Herding tigers: Be the leader that creative people need / Todd Henry
New York: Portfolio Penguin, 2018.  259 p.

The old adage that leading creative people is like herding cats is wrong. It’s more like herding tigers. Doing the work and leading the work are very different things. When you make the transition from maker to manager, you give ownership of projects to your team even though you could do them yourself better and faster. You’re juggling expectations from your manager, who wants consistent, predictable output from an inherently unpredictable creative process. And you’re managing the pushback from your team of brilliant, headstrong, and possibly overqualified creatives. Leading talented, creative people requires a different skill set than the one many management books offer. As a consultant to creative companies, Todd Henry knows firsthand what prevents creative leaders from guiding their teams to success, and in Herding Tigers he provides a bold new blueprint to help you be the leader your team needs. Learn to lead by influence instead of control. Discover how to create a stable culture that empowers your team to take bold creative risks. And learn how to fight to protect the time, energy, and resources they need to do their best work. Full of stories and practical advice, Herding Tigers will give you the confidence and the skills to foster an environment where clients, management, and employees have a product they can be proud of and a process that works.

Contents:
Introduction: How To Draw Darth Vader - A primer on the definition of good creative leadership.
1: What Creative People Need - Creative people need two things more than anything else: stability and challenge. Part I Your Mind-Set:
2: Stop Doing The Work - To create stability, shift your mind-set from doing the work to leading the work
3: They Broke It, You Bought It - To create freedom, shift your mind-set from control to influence and from personal to total accountability
4: Level Up - To create stability, you need to distance yourself (a bit) from your team.

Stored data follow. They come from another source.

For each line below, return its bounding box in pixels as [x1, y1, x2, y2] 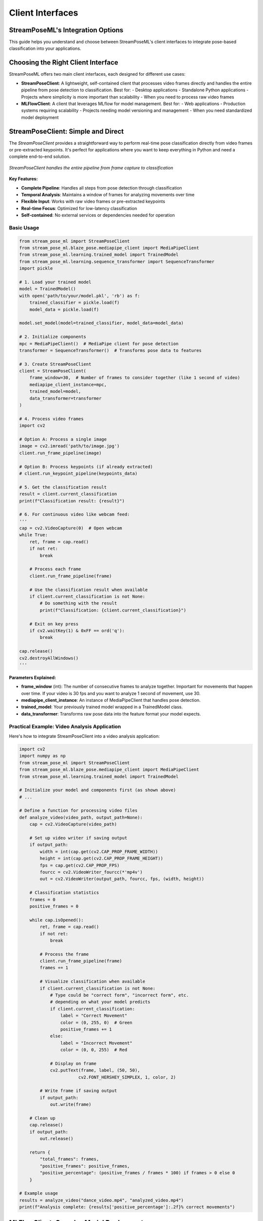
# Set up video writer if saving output [29, 835, 128, 841]
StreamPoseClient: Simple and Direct [9, 127, 124, 135]
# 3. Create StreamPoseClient [19, 361, 92, 367]
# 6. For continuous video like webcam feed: [19, 512, 130, 517]
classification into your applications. [9, 45, 81, 51]
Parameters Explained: [9, 674, 56, 680]
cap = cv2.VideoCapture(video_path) [29, 821, 117, 827]
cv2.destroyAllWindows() [19, 655, 79, 661]
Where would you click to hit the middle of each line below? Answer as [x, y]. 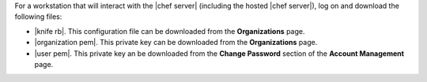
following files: [38, 17]
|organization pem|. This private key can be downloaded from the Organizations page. [176, 43]
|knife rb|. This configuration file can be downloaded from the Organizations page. [170, 31]
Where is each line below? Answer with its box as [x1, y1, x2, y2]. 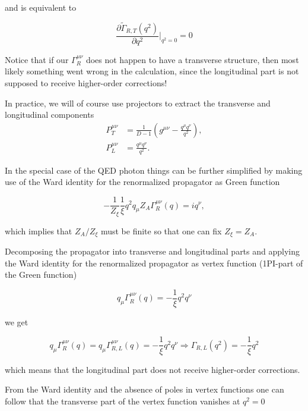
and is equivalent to [5, 1, 77, 13]
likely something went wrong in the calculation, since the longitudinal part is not [5, 65, 299, 77]
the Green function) [5, 268, 77, 281]
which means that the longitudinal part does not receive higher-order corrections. [5, 363, 300, 375]
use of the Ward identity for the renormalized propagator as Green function [5, 175, 280, 188]
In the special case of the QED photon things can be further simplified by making [5, 164, 303, 176]
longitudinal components [5, 108, 94, 121]
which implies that [5, 224, 72, 237]

5: Lead Brilliance - To challenge your team, you need to help people see those aspects of their abilities to which they are blind. Part II Your Mechanics:
6: Earn The Right - To provide stability, you must earn, manage, and strive to maintain your team’s trust.
7: Prune Proactively - To create stability, you have to actively grow a healthy culture.

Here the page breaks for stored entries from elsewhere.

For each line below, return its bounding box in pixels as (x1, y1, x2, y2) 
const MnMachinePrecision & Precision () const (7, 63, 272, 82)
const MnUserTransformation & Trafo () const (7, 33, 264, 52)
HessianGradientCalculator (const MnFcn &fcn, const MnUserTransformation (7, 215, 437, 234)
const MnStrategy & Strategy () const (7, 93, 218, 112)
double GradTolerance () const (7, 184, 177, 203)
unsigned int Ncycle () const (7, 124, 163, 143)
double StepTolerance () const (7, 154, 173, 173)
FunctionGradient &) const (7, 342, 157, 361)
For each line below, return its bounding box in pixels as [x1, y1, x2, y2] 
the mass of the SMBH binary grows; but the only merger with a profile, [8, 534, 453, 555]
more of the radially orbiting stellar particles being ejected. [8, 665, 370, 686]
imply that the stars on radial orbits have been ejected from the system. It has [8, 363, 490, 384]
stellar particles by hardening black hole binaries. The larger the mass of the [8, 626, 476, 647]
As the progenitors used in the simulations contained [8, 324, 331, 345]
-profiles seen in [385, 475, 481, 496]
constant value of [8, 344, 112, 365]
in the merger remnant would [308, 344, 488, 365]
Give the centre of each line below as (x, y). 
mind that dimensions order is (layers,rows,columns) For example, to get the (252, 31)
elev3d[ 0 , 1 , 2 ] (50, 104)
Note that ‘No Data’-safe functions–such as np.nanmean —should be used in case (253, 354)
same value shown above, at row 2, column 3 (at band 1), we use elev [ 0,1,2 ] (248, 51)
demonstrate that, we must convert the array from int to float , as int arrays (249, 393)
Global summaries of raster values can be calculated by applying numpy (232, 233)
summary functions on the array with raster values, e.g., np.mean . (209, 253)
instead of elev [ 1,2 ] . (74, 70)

8: Stay On Target - To challenge your team, boldly and effectively channel its collective attention.
9: Defend Their Space - To create stability, manage your team’s margin by aggressing protecting “white space”.
10: Be The Muse - To challenge your team members, push them outside of their comfort zone.
11: Fight Well - To create stability, recognize that conflict isn’t a bad thing. In fact, it’s a sign of a healthy and productive team.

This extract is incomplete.